SAN FRANCISCO — Many of the nation's state courts will stand by the Miranda rule even if the U.S. Supreme Court abandons the controversial decision requiring police to warn criminal suspects of their rights before they are questioned, Justice Stanley Mosk said Sunday.
Mosk, the senior member and a 22-year veteran of the California Supreme Court, said the rule is so well established that few states now would revert to a policy of "anything goes at the station house."
The justice, a recognized expert on the growing use of state constitutions to establish individual rights beyond those required by high court decisions, made his remarks in an address at an observance of the Constitutional Bicentennial in Philadelphia.
In the speech, Mosk chided President Reagan for his stance on school prayer and criticized Atty. Gen. Edwin Meese III for his repeated attacks on the U.S. Supreme Court's ruling in Miranda vs. Arizona, which requires police to warn suspects of their rights to silence and counsel. A recent Justice Department report urged an all-out legal assault on the 1966 decision.
"With the roll of drums and the blaring of bugles, Atty. Gen. Meese has led a frontal charge against that bulwark of the Warren Court era," Mosk said. "Will the Supreme Court capitulate?"
Over the years, the high court has steadily narrowed the scope of the 21-year old ruling but left its basic requirements intact. But if the justices do decide to abandon the rule altogether, "many, if not most, states will adhere to the state rules which they adopted to conform to Miranda," Mosk predicted.

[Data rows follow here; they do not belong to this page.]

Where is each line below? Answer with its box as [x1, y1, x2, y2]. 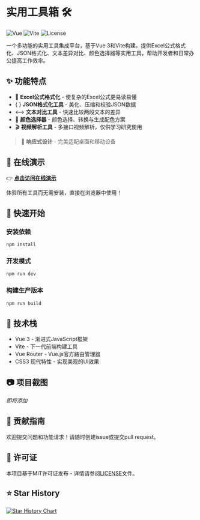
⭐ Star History [6, 488, 60, 498]
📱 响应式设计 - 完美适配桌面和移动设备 [20, 138, 116, 145]
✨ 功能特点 [6, 76, 47, 86]
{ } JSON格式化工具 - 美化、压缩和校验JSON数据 [14, 100, 136, 108]
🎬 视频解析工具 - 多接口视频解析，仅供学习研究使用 [14, 123, 142, 130]
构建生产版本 [6, 286, 44, 295]
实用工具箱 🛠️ [6, 5, 72, 19]
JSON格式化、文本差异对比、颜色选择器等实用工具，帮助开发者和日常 [16, 49, 189, 56]
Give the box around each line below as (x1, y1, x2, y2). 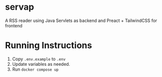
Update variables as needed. (12, 61, 70, 67)
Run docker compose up (12, 66, 59, 72)
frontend (5, 22, 23, 28)
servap (5, 1, 34, 13)
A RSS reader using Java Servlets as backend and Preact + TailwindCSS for (5, 18, 158, 23)
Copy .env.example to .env (12, 56, 66, 62)
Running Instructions (5, 40, 92, 51)
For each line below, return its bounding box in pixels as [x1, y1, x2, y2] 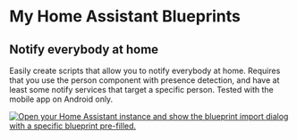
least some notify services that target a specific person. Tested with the [9, 85, 275, 95]
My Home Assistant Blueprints [9, 6, 242, 27]
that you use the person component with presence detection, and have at [9, 75, 280, 86]
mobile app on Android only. [9, 94, 114, 104]
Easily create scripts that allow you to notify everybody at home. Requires [9, 65, 281, 76]
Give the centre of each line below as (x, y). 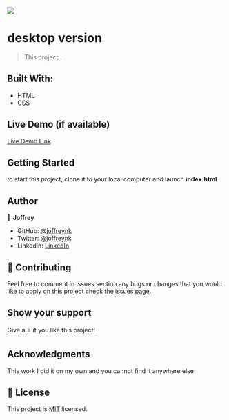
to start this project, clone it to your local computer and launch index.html (112, 179)
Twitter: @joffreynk (44, 239)
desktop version (54, 38)
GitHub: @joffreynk (44, 231)
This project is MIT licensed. (47, 409)
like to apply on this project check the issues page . (79, 291)
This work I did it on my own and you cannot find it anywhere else (101, 371)
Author (22, 201)
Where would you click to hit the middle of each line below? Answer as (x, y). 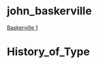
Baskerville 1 (22, 28)
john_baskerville (50, 11)
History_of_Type (48, 52)
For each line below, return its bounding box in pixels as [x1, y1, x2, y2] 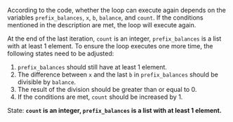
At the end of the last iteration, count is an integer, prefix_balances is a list [7, 34, 222, 43]
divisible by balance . [17, 78, 76, 86]
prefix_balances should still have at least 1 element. [17, 63, 167, 71]
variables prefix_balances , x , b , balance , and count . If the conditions [7, 13, 204, 22]
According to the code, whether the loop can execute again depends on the [7, 6, 226, 14]
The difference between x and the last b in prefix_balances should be [17, 70, 219, 79]
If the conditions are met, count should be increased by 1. [17, 93, 183, 101]
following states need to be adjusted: [7, 49, 114, 57]
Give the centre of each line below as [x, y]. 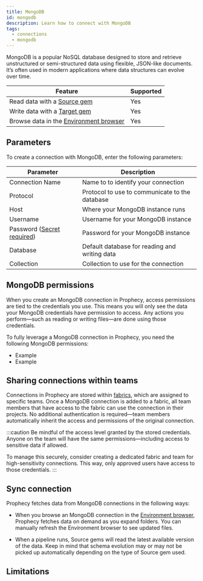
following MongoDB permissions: [47, 343]
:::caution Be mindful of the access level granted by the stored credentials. [99, 432]
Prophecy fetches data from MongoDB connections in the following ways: [98, 503]
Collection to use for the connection [133, 263]
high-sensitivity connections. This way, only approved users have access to [101, 463]
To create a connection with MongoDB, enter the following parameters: [95, 157]
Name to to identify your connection [133, 182]
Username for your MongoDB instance [137, 219]
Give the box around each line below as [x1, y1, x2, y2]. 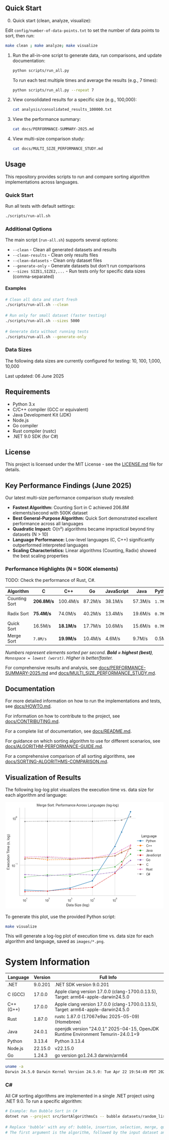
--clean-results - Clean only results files [12, 252, 99, 258]
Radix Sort [7, 611, 29, 617]
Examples [5, 285, 27, 291]
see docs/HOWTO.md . [5, 703, 52, 709]
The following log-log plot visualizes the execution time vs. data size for [5, 787, 154, 793]
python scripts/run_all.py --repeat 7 [12, 87, 94, 93]
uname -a [5, 1064, 24, 1069]
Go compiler [12, 422, 39, 429]
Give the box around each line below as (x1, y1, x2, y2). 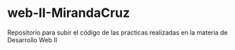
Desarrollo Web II (7, 35, 58, 44)
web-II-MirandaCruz (7, 5, 131, 21)
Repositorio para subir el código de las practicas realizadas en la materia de (7, 28, 228, 37)
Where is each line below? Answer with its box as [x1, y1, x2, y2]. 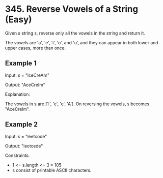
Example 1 [5, 59, 37, 67]
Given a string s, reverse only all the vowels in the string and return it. [5, 30, 145, 36]
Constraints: [5, 152, 30, 158]
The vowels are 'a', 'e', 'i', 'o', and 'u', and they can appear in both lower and [5, 39, 159, 45]
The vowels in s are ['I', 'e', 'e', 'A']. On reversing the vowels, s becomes [5, 101, 150, 107]
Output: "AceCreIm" [5, 82, 46, 88]
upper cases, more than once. [5, 45, 66, 51]
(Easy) [5, 14, 32, 25]

"It has taken two decades, but law enforcement officers in the states have become reconciled to giving appropriate warnings to suspects," he said. "And trial judges understand they must reject statements obtained from defendants who were not warned."
More Liberal Stands
Mosk pointed out that several state courts in the nation have adopted more liberal interpretations of the rule than required by the high court.
For example, he said, California, Hawaii and Texas all bar the use of improperly obtained confessions to challenge the truthfulness of a defendant who testifies at trial, even though the U.S. Supreme Court has held that such statements are admissible for impeachment purposes.
Mosk also criticized high court decisions on the constitutional separation of church and state, saying some rulings "have not been a model of clarity." He noted that several state courts have been more strict in enforcing the separation of religion and government--and he reproved Reagan for supporting efforts to allow organized prayer in schools.
"Since the President cannot seem to understand why prayers are inappropriate in public schools, I predict this issue will require future state constitutional considerations," Mosk said.
The justice listed a number of legal areas where state courts, asserting independent state constitutional grounds, have accorded their citizens greater liberties and protections than required under high court interpretations of the U.S. Constitution.
The high court allows law enforcement authorities to examine individual or corporate bank records without a warrant--but California and other states do not authorize that practice, he observed.
Similarly, the U.S. Supreme Court has not recognized education as a "fundamental right"--but California and other states have done so in a series of decisions requiring greater uniformity in school district financing, he said.
Mosk said the increasing trend toward state court independence has given new meaning to the term "states' rights," which a few decades ago symbolized a Southern backlash against the school desegregation rulings of the U.S. Supreme Court.
"There was a time when states' rights were associated with Orval Faubus and George Wallace barring the entrance of blacks to public schools," Mosk said.
"We are long past that confrontational period. Today, states' rights are associated with increased, not lessened, individual guarantees."